The big white pods on the wing tips were aerodynamic coverings for "angels" inside. An "angel" is a basically three circular disks of highly conductive material (typically aluminum) cut and arranged as a sphere with 8 right angles. The right angled corners reflect radar waves back to the source in a highly efficient way, making the radar profile of the little plane with them very large. There is a quirk when using two as shown. depending upon the attitude of the RCAT the reflections of the two angels could be
- In phase, giving twice the returning signal
- Out of phase, giving no returning signal
- Inbetween -
This made the amplitude of the tracking return vary wildly. Giving a good test of the Automatic Gain Control circuits and excitement, until used to it, of the operators tracking the tiny aircraft.

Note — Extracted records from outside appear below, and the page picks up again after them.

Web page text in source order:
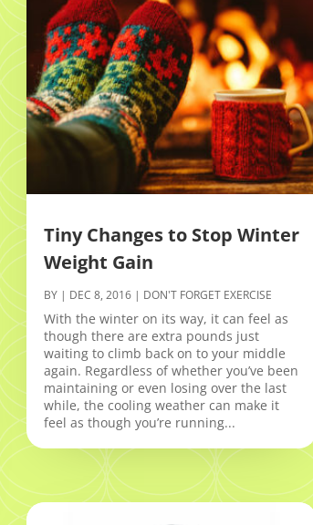
Tiny Changes to Stop Winter
Weight Gain
BY | DEC 8, 2016| DON'T FORGET EXERCISE
With the winter on its way, it can feel as
though there are extra pounds just
waiting to climb back on to your middle
again. Regardless of whether you’ve been
maintaining or even losing over the last
while, the cooling weather can make it
feel as though you’re running...

There was quite an attempt to salvage re-useable parts. A disabled RCAT was supposed to deploy its parachute to reduce further damage. Successful battery commanders (were given? scrounged?) RCAT props for trophies for display at the battery. An unauthorized hobby was to go on the desert to try to beat the recovery crews responsible for re-using parts.
These pictures are from Jack Howard.
"Hi, I was a member of the RCAT battery from 1958 to 1960. I spent some time at Oscura range camp. I am forwarding some pictures taken during that time. These pictures were taken at the rotary launch pad."

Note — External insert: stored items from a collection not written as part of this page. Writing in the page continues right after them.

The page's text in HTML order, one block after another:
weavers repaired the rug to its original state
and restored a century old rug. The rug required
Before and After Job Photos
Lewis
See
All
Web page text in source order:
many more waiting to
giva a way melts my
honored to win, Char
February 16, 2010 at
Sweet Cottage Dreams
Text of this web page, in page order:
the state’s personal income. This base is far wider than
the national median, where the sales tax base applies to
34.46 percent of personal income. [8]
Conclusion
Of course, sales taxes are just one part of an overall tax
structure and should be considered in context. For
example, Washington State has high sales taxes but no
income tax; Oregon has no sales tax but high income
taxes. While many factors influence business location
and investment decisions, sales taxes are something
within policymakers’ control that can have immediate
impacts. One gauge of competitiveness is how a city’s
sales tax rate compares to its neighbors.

I don't know if these were ever made available for Nike as regular targets. Possibly for research and proof of concept?
Electronic (Synthesized Radar Targets)
The above targets took expensive drones, and quite a number of people to service, launch, fly, recover, ... the drones.

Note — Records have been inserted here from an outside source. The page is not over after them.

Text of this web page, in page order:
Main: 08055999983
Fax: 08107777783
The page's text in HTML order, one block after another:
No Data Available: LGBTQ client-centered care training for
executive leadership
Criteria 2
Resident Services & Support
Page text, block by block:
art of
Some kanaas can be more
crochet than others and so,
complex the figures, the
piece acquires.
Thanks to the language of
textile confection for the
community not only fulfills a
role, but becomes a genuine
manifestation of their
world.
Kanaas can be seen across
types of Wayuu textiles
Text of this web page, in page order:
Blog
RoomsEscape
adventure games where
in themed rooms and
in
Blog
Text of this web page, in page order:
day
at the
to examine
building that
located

A much less romantic, and much less expensive, method was/is to us the T-1 trailer to generate a synthetic target for the acquisition and tracking radars to track and shoot at. Since there are no holes to count in a drone, I'm not sure how a "KILL" was determined. With a drone, the radars had to be very well "bore-sighted" to assure the the missile tracking radar and target tracking radars were well coordinated in space. I suspect that a very poorly "bore-sighted" system could make the traces on the "event recorder" look good. So I imagine there was a very careful pre-launch inspection by range personell of the "bore-sight" adjustments. The Nike launches I saw of Crete were at systhetic targets. There was an abandoned looking drone launch area down and to the east of the mountain containing the radars and launchers.
The Visitor Experience
By "Visitor" I mean the people who "visited" the range to prepare missiles and aiming equipment for firing, and who ultimately fired (three) missiles at targets. I was involved with firing three missiles after training, just before my "package" was sent to various new sites. After regular training, the various site commanders interviewed available people, selected who should be in their units, and we then did several weeks training together on the equipment at Ft. Bliss, then went to Red Canyon to fire as a unit. About a year later, many of us went back to Red Canyon for a SNAP - Short Notice Annual Practice.
The Range Staff
J.P. Moore authored a book The Malpais Missiles about Nike Ajax, RCATS, Red Canyon Range Camp, Oscura Range Camp, and White Sands Proving Ground in the 1950's.
For fun stories about the launching RCATs see
- Ken's & Friend's RCAT Korner stories and pictures.
Unfortunately, the McGregor range was larger and more "military". No charming stories have arrived about it.